Ton meilleur souvenir avec l’ASSE ?
Le 4-0 à Geoffroy-Guichard contre Monaco qui nous qualifie pour l’Europa League en 2008 et la victoire 1-0 au Stade de France contre Rennes en finale de la Coupe de la ligue l’année dernière. Tout ce qu’il s’est passé à Paris le jour même et le lendemain à Sainté était énorme. Sur les Champs-Élysées, il y avait des Japonais qui nous prenaient en photo.
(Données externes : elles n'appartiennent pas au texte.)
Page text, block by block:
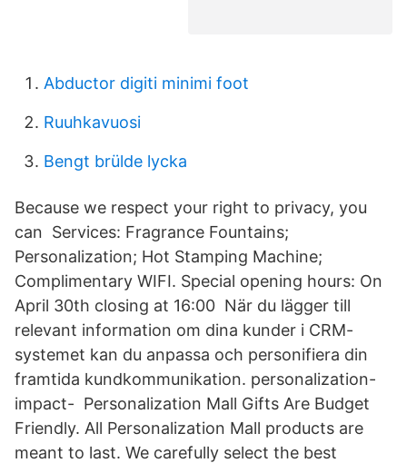
Abductor digiti minimi foot
Ruuhkavuosi
Bengt brülde lycka
Because we respect your right to privacy, you
can Services: Fragrance Fountains;
Personalization; Hot Stamping Machine;
Complimentary WIFI. Special opening hours: On
April 30th closing at 16:00 När du lägger till
relevant information om dina kunder i CRM-
systemet kan du anpassa och personifiera din
framtida kundkommunikation. personalization-
impact- Personalization Mall Gifts Are Budget
Friendly. All Personalization Mall products are
meant to last. We carefully select the best
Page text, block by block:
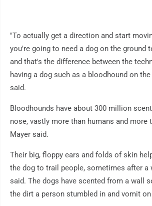
"To actually get a direction and start
you're going to need a dog on the ground
and that's the difference between the
having a dog such as a bloodhound on
said.
Bloodhounds have about 300 million
nose, vastly more than humans and more
Mayer said.
Their big, floppy ears and folds of skin
the dog to trail people, sometimes after a
said. The dogs have scented from a wall
the dirt a person stumbled in and vomit

Et enfin, après plus de trois décennies d’attente, on pouvait dire : « on a gagné ». L’ASSE, c’est la vitrine de la ville. On avait un complexe d’infériorité par rapport à Lyon depuis quelques années.
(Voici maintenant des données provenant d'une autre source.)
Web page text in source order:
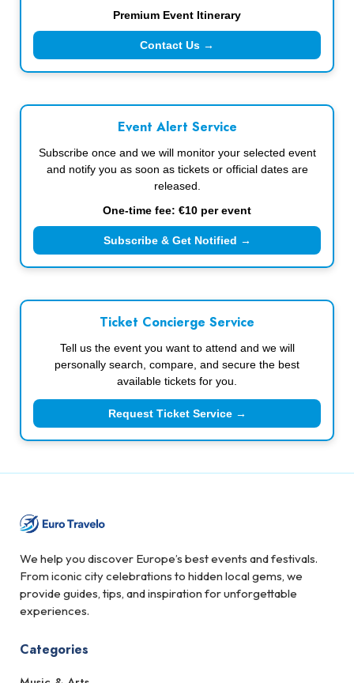
Premium Event Itinerary
Contact Us →
Event Alert Service
Subscribe once and we will monitor your selected event
and notify you as soon as tickets or official dates are
released.
One-time fee: €10 per event
Subscribe & Get Notified →
Ticket Concierge Service
Tell us the event you want to attend and we will
personally search, compare, and secure the best
available tickets for you.
Request Ticket Service →
We help you discover Europe’s best events and festivals.
From iconic city celebrations to hidden local gems, we
provide guides, tips, and inspiration for unforgettable
experiences.
Categories

Plus que l’ASSE, on te sent très fier de ta ville…
C’est sûr, même si, aujourd’hui, Sainté a perdu un peu de son âme en devenant une ville comme les autres. Le côté « prolo » a pas mal disparu.

Quelle est l’importance du « soccer » au Canada ?
Avec les ultras de Montréal, j’ai eu l’occasion de faire des déplacements, à Boston notamment. Montréal est très en avance par rapport aux autres en Amérique du nord. Bon, après, c’est pas l’Europe ou l’Amérique du sud et le football n’a pas d’impact sur les villes.
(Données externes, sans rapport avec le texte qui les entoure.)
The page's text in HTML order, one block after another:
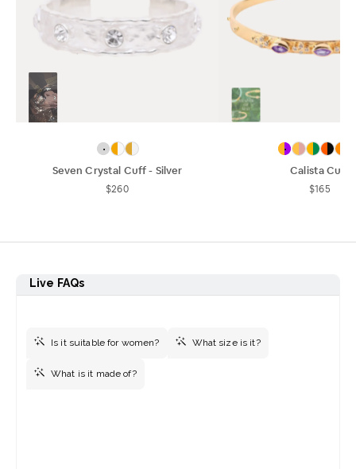
Seven Crystal Cuff - Silver
$260
Calista Cuff
$165

Ils connaissent l’ASSE là-bas ?
A partir du moment où le football est loin d’être le sport numéro 1, non. Sauf dans les milieux ultras. À Montréal, ils connaissent tous l’ambiance du « Chaudron » (le surnom du stade Geoffroy-Guichard, NDLR). Mais j’ai quand même vu des maillots de l’ASSE sur la côte ouest du Canada. J’ai aussi vu un drapeau de l’ASSE dans un bar à New York.

Raconte-nous maintenant pourquoi te faire photographier avec tes deux bâches de supporter ultra à travers le monde comme le nain dans « Amélie Poulain ». D’où vient l’idée des messages déjà ?
Sur ma première bâche, j’avais écrit « On est Sainté, et vous, vous êtes qui putain ? ». Cette phrase vient de Zlatan Ibrahimovic qui avait répondu un jour à un journaliste « Moi je suis Zlatan, et vous vous êtes qui putain ? ». Je trouvais cette phrase arrogante très drôle en fait, et j’ai voulu faire passer le même message pour montrer mon attachement à ma ville, comme un symbole.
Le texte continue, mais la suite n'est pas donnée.